In May, President Barack Obama’s administration began struggling to push through legislation that would provide $23 billion in emergency support to preserve education jobs. The bill is aimed at helping more than 100,000 teachers who have been laid off across the country.
|GRADUATING CLASS OF OLIVER HIGH SCHOOL—As teachers are laid off across the country, who will be left to lead tomorrow’s graduates?
“It is crucial that we keep our teachers in the classroom,” said U.S. Secretary of Education Arne Duncan. “Our teachers are vital to our students’ success, our economy’s success and our nation’s success. We must act now to prevent teachers from being laid off and ensure that America’s students have the knowledge and skills to succeed in the 21st century.”
According to provisional estimates by the White House Council of Economic Advisers, this funding would support the jobs of approximately 300,000 educators, including approximately 11,680 in Pennsylvania. However, there are no projections as to how many Pittsburgh teachers will be affected.
“As state lawmakers and school districts across the country are finalizing their budgets for the coming year, we must act quickly and responsibly to offer the assistance they need—to keep our teachers teaching, keep our students learning, and keep our economy growing.” Duncan said. “Investing in education now will help tens of millions of students become more productive citizens and positively affect America’s long-term fiscal health.”
Since May, the debate has centered around where the money would come from to fund the legislation, with Obama refusing to redirect anything from his other education initiatives. Others have questioned whether teachers unions should be working harder to come to fairer compromises that do not cripple their school districts.
In Milwaukee last month, the school board announced it would have to lay off 428 teachers. However, a budget analysis by the school district determined these and more jobs would be saved if health benefits were slightly reduced to require co-pays for doctor visits. The area teachers union declined this adjustment and the teachers lost their jobs.
As the battle continues nationally, conditions aren’t as dire locally. The Pittsburgh Public School District has not predicted significant layoffs and in mid-June they signed a five-year contract with the Pittsburgh Federation of Teachers.
“This agreement discredits the belief that school districts and teacher unions can’t work together around education reform,” said Superintendent Mark Roosevelt. “Our teachers have strongly affirmed the direction the PFT leadership has taken. They have chosen to lead the transformation of public education across the country.”

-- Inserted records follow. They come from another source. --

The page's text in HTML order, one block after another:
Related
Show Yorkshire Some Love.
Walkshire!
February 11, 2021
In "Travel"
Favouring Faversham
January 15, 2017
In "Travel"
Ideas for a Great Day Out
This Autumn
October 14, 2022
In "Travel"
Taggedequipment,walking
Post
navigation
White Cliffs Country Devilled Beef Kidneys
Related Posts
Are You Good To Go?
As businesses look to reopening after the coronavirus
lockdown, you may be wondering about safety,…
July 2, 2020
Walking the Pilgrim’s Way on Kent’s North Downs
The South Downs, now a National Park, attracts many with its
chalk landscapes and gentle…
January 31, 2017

Still, Deputy Superintendent Linda Lane said the district could always use extra support from the federal government to ensure teacher quality in its schools.

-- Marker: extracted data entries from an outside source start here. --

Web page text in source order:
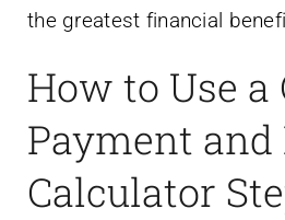
the greatest financial
How to Use a
Payment
Calculator
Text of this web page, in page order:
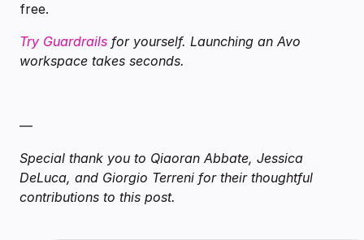
free.
Try Guardrails for yourself. Launching an Avo
workspace takes seconds.
—
Special thank you to Qiaoran Abbate, Jessica
DeLuca, and Giorgio Terreni for their thoughtful
contributions to this post.
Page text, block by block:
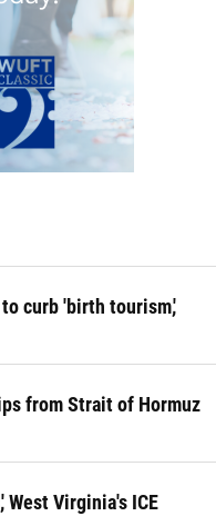
curb 'birth tourism,'
from Strait of Hormuz
West Virginia's ICE

“If it manages to survive the congressional process, like any other district we certainly appreciate any federal help we get,” Lane said. “We have some schools that don’t have as much as we would like. There are some schools where if you ask the principals they would say we don’t have as much as we would like.”
In light of population decline in certain areas of the city, Lane said it is sometimes difficult to ensure every school is provided the same level of resources and opportunities.

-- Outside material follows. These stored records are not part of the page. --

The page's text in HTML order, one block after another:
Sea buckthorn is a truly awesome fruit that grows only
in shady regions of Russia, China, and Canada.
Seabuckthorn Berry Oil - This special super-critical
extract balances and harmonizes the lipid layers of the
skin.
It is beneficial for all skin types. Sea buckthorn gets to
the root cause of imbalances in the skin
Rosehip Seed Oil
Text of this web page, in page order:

“One of the biggest issues in our district is declining enrollment. When you’re in decline we’ve had concerns expressed to us, about programs such as art, music and physical education,” Lane said. “Another problem is unbalanced enrollment, so you end up with class sizes that are sometimes large. Funding could be used to help with that. If there would be some release out there, from the federal government, that would be helpful to us.”